PROBLEM TO SOLVE: In the data below, which lines hold the word "grey"? Copy them.
---------- DATA FOR REVIEW
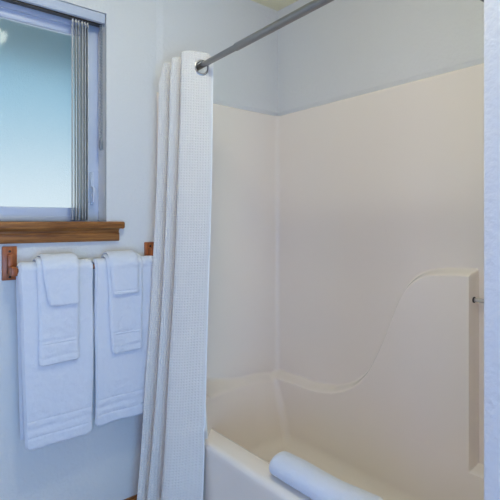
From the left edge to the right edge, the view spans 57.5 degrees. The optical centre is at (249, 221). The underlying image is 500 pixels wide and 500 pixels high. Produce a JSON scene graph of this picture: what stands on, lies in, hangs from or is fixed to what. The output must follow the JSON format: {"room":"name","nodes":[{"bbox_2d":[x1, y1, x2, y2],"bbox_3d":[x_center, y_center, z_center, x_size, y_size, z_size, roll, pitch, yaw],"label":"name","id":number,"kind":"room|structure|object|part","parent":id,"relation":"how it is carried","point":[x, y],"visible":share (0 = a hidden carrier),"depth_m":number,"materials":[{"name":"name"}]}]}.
{"room":"bathroom","nodes":[
{"label":"bathroom","id":0,"kind":"room"},
{"bbox_2d":[0,0,277,499],"bbox_3d":[-1.004,0.040,1.683,3.147,2.440,0.147,0,0,-40],"label":"wall","id":1,"kind":"structure","parent":0,"point":[141,36],"depth_m":1.99,"materials":[{"name":"white paint"}]},
{"bbox_2d":[0,0,98,221],"bbox_3d":[-1.035,-0.441,1.687,0.965,0.878,0.098,0,0,-40],"label":"window","id":2,"kind":"structure","parent":1,"relation":"in","point":[35,45],"depth_m":1.85,"materials":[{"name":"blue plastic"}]},
{"bbox_3d":[-0.881,-0.426,1.839,0.395,0.748,0.005,0,0,-40],"label":"pane","id":3,"kind":"part","parent":2,"relation":"part of","materials":[{"name":"clear glass"}]},
{"bbox_2d":[2,0,104,219],"bbox_3d":[-1.001,-0.443,1.650,0.959,0.870,0.073,0,0,-40],"label":"vertical blind","id":4,"kind":"object","parent":2,"relation":"attached to","point":[77,14],"visible":1,"depth_m":1.92,"materials":[{"name":"grey"}]},
{"bbox_3d":[-0.997,-0.858,1.642,0.956,0.040,0.056,0,0,-40],"label":"head rail","id":5,"kind":"part","parent":4,"relation":"part of","materials":[{"name":"grey plastic"}]},
{"bbox_3d":[-0.631,-0.587,1.931,0.013,0.500,0.005,0,0,-40],"label":"bead chain","id":6,"kind":"part","parent":4,"relation":"part of","materials":[{"name":"grey plastic"}]},
{"bbox_3d":[-0.670,-0.120,1.947,0.014,0.071,0.031,0,0,-40],"label":"latch lever","id":7,"kind":"part","parent":2,"relation":"part of","materials":[{"name":"white plastic"}]},
{"bbox_2d":[0,221,124,243],"bbox_3d":[-0.996,0.039,1.633,1.115,0.082,0.112,0,0,-40],"label":"trim","id":8,"kind":"structure","parent":1,"relation":"attached to","point":[11,232],"depth_m":1.78,"materials":[{"name":"brown wood"}]},
{"bbox_3d":[-0.996,0.013,1.633,1.115,0.030,0.112,0,0,-40],"label":"window stool","id":9,"kind":"part","parent":8,"relation":"part of","materials":[{"name":"brown wood"}]},
{"bbox_2d":[2,242,153,280],"bbox_3d":[-0.646,0.152,1.838,0.619,0.125,0.086,0,0,-40],"label":"towel bar","id":10,"kind":"object","parent":1,"relation":"attached to","point":[10,271],"visible":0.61,"depth_m":1.67,"materials":[{"name":"brown wood"}]},
{"bbox_3d":[-0.889,0.152,1.685,0.050,0.125,0.012,0,0,-40],"label":"bracket plate","id":11,"kind":"part","parent":10,"relation":"part of","materials":[{"name":"brown wood"}]},
{"bbox_3d":[-0.862,0.157,1.652,0.020,0.074,0.075,0,0,-40],"label":"bracket arm","id":12,"kind":"part","parent":10,"relation":"part of","materials":[{"name":"brown wood"}]},
{"bbox_2d":[16,259,93,450],"bbox_3d":[-0.735,0.488,1.729,0.273,0.684,0.066,0,0,-40],"label":"bath towel","id":13,"kind":"object","parent":10,"relation":"hanging from","point":[56,400],"visible":0.73,"depth_m":1.69,"materials":[{"name":"white fabric"}]},
{"bbox_2d":[32,257,79,366],"bbox_3d":[-0.737,0.329,1.728,0.154,0.396,0.095,0,0,-40],"label":"hand towel","id":14,"kind":"object","parent":13,"relation":"hanging from","point":[58,325],"visible":0.61,"depth_m":1.68,"materials":[{"name":"white fabric"}]},
{"bbox_2d":[37,253,79,305],"bbox_3d":[-0.732,0.215,1.732,0.132,0.193,0.119,0,0,-40],"label":"washcloth","id":15,"kind":"object","parent":14,"relation":"on","point":[60,270],"visible":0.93,"depth_m":1.69,"materials":[{"name":"white fabric"}]},
{"bbox_2d":[92,256,152,425],"bbox_3d":[-0.524,0.480,1.904,0.268,0.668,0.066,0,0,-40],"label":"bath towel","id":16,"kind":"object","parent":10,"relation":"hanging from","point":[118,379],"visible":0.63,"depth_m":1.84,"materials":[{"name":"white fabric"}]},
{"bbox_2d":[101,253,142,353],"bbox_3d":[-0.535,0.332,1.895,0.155,0.402,0.095,0,0,-40],"label":"hand towel","id":17,"kind":"object","parent":16,"relation":"hanging from","point":[125,311],"visible":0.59,"depth_m":1.86,"materials":[{"name":"white fabric"}]},
{"bbox_2d":[102,250,138,294],"bbox_3d":[-0.541,0.206,1.891,0.123,0.175,0.118,0,0,-40],"label":"washcloth","id":18,"kind":"object","parent":17,"relation":"on","point":[124,264],"visible":0.89,"depth_m":1.85,"materials":[{"name":"white fabric"}]},
{"bbox_3d":[-0.451,0.152,2.048,0.050,0.125,0.012,0,0,-40],"label":"bracket plate","id":19,"kind":"part","parent":10,"relation":"part of","materials":[{"name":"brown wood"}]},
{"bbox_3d":[-0.424,0.157,2.016,0.020,0.074,0.075,0,0,-40],"label":"bracket arm","id":20,"kind":"part","parent":10,"relation":"part of","materials":[{"name":"brown wood"}]},
{"bbox_2d":[124,494,136,499],"bbox_3d":[-1.248,1.231,1.385,2.150,0.058,0.014,0,0,-40],"label":"baseboard","id":21,"kind":"structure","parent":1,"relation":"attached to","point":[134,497],"depth_m":1.99,"materials":[{"name":"brown wood"}]},
{"bbox_2d":[196,0,333,70],"bbox_3d":[0.075,-0.649,1.521,0.033,0.086,1.496,0,0,-40],"label":"curtain rod","id":22,"kind":"object","parent":1,"relation":"attached to","point":[313,5],"visible":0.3,"depth_m":1.52,"materials":[{"name":"silver metal"}]},
{"bbox_2d":[137,50,212,499],"bbox_3d":[-0.301,0.264,1.851,0.228,1.903,0.269,0,0,-40],"label":"shower curtain","id":23,"kind":"object","parent":22,"relation":"hanging from","point":[174,412],"visible":1,"depth_m":1.82,"materials":[{"name":"white fabric"}]},
{"bbox_2d":[252,0,297,10],"bbox_3d":[0.054,-1.230,0.409,3.147,0.100,3.460,0,0,-40],"label":"ceiling","id":24,"kind":"structure","parent":0,"point":[277,5],"depth_m":2.46,"materials":[{"name":"beige paint"}]},
{"bbox_2d":[278,0,483,115],"bbox_3d":[1.222,0.040,1.367,0.127,2.440,3.200,0,0,-40],"label":"wall","id":25,"kind":"structure","parent":0,"point":[341,49],"depth_m":2.09,"materials":[{"name":"white paint"}]},
{"bbox_2d":[484,0,499,499],"bbox_3d":[0.809,0.040,1.080,0.889,2.440,0.120,0,0,-40],"label":"wall partition","id":26,"kind":"structure","parent":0,"point":[491,7],"depth_m":0.83,"materials":[{"name":"white paint"}]},
{"bbox_3d":[0.054,1.310,0.409,3.147,0.100,3.460,0,0,-40],"label":"floor","id":27,"kind":"structure","parent":0,"visible":0},
{"bbox_2d":[157,63,483,499],"bbox_3d":[0.342,0.334,1.742,0.762,1.852,1.497,0,0,-40],"label":"bathtub surround","id":28,"kind":"object","parent":27,"relation":"on","point":[345,338],"visible":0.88,"depth_m":2.06,"materials":[{"name":"beige plastic"}]},
{"bbox_2d":[203,429,338,499],"bbox_3d":[0.323,1.065,1.727,0.676,0.391,1.493,0,0,-40],"label":"tub","id":29,"kind":"object","parent":28,"relation":"in","point":[236,461],"depth_m":1.79,"materials":[{"name":"beige"}]},
{"bbox_2d":[269,451,382,499],"bbox_3d":[0.226,0.821,1.420,0.109,0.092,0.415,0,0,-40],"label":"rolled towel","id":30,"kind":"object","parent":28,"relation":"on","point":[303,476],"visible":1,"depth_m":1.41,"materials":[{"name":"white fabric"}]}
]}
--------------------
TASK ANSWER:
{"bbox_2d":[2,0,104,219],"bbox_3d":[-1.001,-0.443,1.650,0.959,0.870,0.073,0,0,-40],"label":"vertical blind","id":4,"kind":"object","parent":2,"relation":"attached to","point":[77,14],"visible":1,"depth_m":1.92,"materials":[{"name":"grey"}]},
{"bbox_3d":[-0.997,-0.858,1.642,0.956,0.040,0.056,0,0,-40],"label":"head rail","id":5,"kind":"part","parent":4,"relation":"part of","materials":[{"name":"grey plastic"}]},
{"bbox_3d":[-0.631,-0.587,1.931,0.013,0.500,0.005,0,0,-40],"label":"bead chain","id":6,"kind":"part","parent":4,"relation":"part of","materials":[{"name":"grey plastic"}]},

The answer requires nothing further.